As espécies possuem graus variados de complexidade fisiológica, sendo a nossa uma das mais especializadas e sofisticadas do ponto de vista dos sistemas e funções do organismo. A função energética, por outro lado, é a mais sutil e mais simples forma de manifestação do movimento vivo, e atravessa todos os seres, desde os unicelulares.

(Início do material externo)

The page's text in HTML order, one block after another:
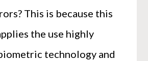
This is because this
the use highly
technology and
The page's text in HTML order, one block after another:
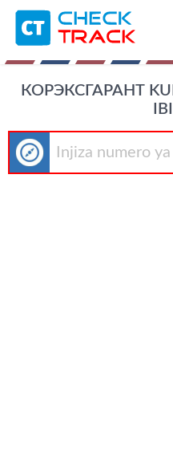
КОРЭКСГАРАНТ
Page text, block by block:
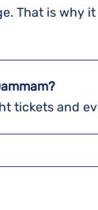
That is
tickets and
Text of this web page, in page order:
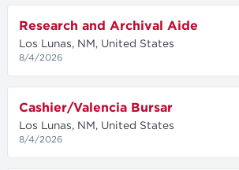
Research and Archival Aide
Los Lunas, NM, United States
8/4/2026
Cashier/Valencia Bursar
Los Lunas, NM, United States
8/4/2026
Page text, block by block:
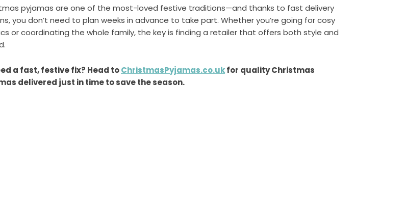
pyjamas are one of the most-loved festive traditions—and thanks to fast delivery
you don’t need to plan weeks in advance to take part. Whether you’re going for cosy
or coordinating the whole family, the key is finding a retailer that offers both style and
a fast, festive fix? Head toChristmasPyjamas.co.ukfor quality Christmas
delivered just in time to save the season.
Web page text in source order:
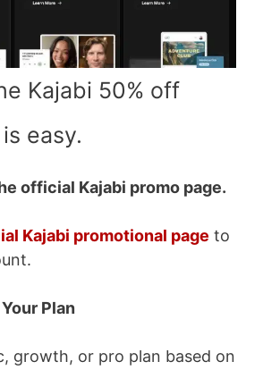
Kajabi 50% off
easy.
official Kajabi promo page.
Kajabi promotional page to
Plan
growth, or pro plan based on
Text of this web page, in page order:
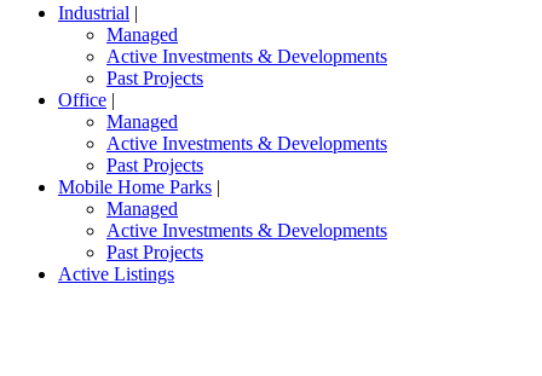
Industrial |
Managed
Active Investments & Developments
Past Projects
Office |
Managed
Active Investments & Developments
Past Projects
Mobile Home Parks |
Managed
Active Investments & Developments
Past Projects
Active Listings
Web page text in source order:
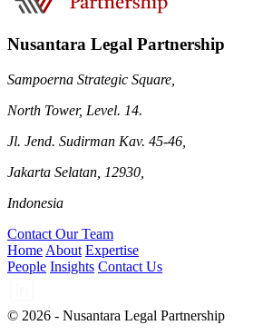
Nusantara Legal Partnership
Sampoerna Strategic Square,
North Tower, Level. 14.
Jl. Jend. Sudirman Kav. 45-46,
Jakarta Selatan, 12930,
Indonesia
Contact Our Team
Home About Expertise
People Insights Contact Us
© 2026 - Nusantara Legal Partnership
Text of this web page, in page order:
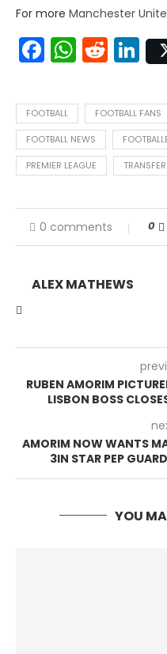
For more Manchester
Facebook
FOOTBALL FOOTBALL FANS
FOOTBALL NEWS
PREMIER LEAGUE
0 comments 0
ALEX MATHEWS
RUBEN AMORIM
LISBON BOSS
AMORIM NOW WANTS
3IN STAR PEP
YOU
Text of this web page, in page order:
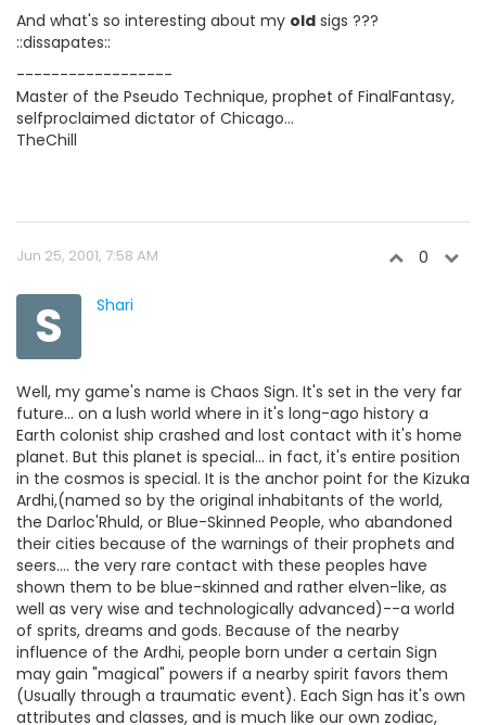
And what's so interesting about my old sigs ???
::dissapates::
------------------
Master of the Pseudo Technique, prophet of FinalFantasy,
selfproclaimed dictator of Chicago...
TheChill
Jun 25, 2001, 7:58 AM 0
S Shari
Well, my game's name is Chaos Sign. It's set in the very far
future... on a lush world where in it's long-ago history a
Earth colonist ship crashed and lost contact with it's home
planet. But this planet is special... in fact, it's entire position
in the cosmos is special. It is the anchor point for the Kizuka
Ardhi,(named so by the original inhabitants of the world,
the Darloc'Rhuld, or Blue-Skinned People, who abandoned
their cities because of the warnings of their prophets and
seers.... the very rare contact with these peoples have
shown them to be blue-skinned and rather elven-like, as
well as very wise and technologically advanced)--a world
of sprits, dreams and gods. Because of the nearby
influence of the Ardhi, people born under a certain Sign
may gain "magical" powers if a nearby spirit favors them
(Usually through a traumatic event). Each Sign has it's own
attributes and classes, and is much like our own zodiac,
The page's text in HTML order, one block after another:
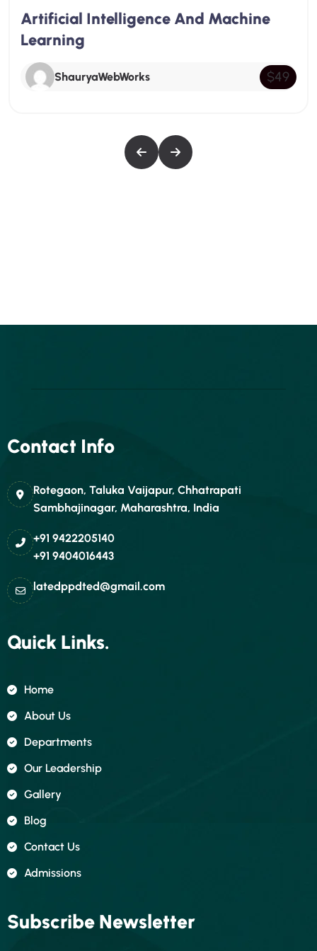
depth look at SEO, starting with an introduction
to its importance and basic principles. Students
will learn about on-page SEO techniques,
including keyword research and optimization,
And Machine
$49
Pixel Art Mastery
Contact Info
Rotegaon, Taluka Vaijapur, Chhatrapati
Sambhajinagar, Maharashtra, India
+91 9422205140
+91 9404016443
latedppdted@gmail.com
Quick Links.
Home
About Us
Departments
Our Leadership
Gallery
Blog
Contact Us
Admissions
Subscribe Newsletter
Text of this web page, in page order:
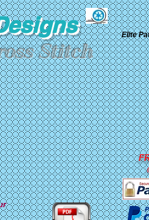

No orgasmo natural, que tem a função principal de promover equilíbrio energético, o ser humano pode expressar em seu corpo a função simples da pulsação da energia. Na potência orgástica, essa pulsação pode governar o funcionamento do organismo de forma total e integrada, o indivíduo abre mão do controle egoico consciente e apenas se identifica totalmente com os movimentos involuntários do corpo, ou, como Reich descobrirá posteriormente, com o movimento da energia cósmica em si.
A perda da capacidade orgânica de viver essa experiência traz consigo grande quantidade de consequências nefastas para a humanidade, tanto social quanto individualmente. Reich demonstrará em sua obra o quanto uma série de regimes autoritários, instituições religiosas baseadas em moralismo, punição e culpa, movimentos sociais persecutórios, atitudes individuais afetadas, padrões de relacionamento, conhecimentos e ideias humanos foram construídos com base no conflito entre o anseio de prazer e felicidade e a forma como esse anseio precisa ser negado e substituído por padrões reativos de funcionamento, dada a impossibilidade orgânica da humanidade neurótica para viver o prazer e a entrega.
Descrição da imagem: Trata-se da obra prima do pintor Sandro Botticelli, O Nascimento da deusa Vênus. No centro desta pintura está a deusa Vênus, nua, com os genitais cobertos por uma mão e um dos seios coberto por outra. Ela está de pé em cima de uma grande concha que flutua na água do mar. Do lado esquedo encontra-se Zéfiro, o vento oeste, símbolo das paixões espirituais, que sopra a Deusa para a margem. É um homem que voa, enrolado em um manto azul, abraçado em uma mulher com asas. Do lado direito de Vênus temos Hora, uma deusa das estações, que se aproxima para cobrir Vênus com um manto.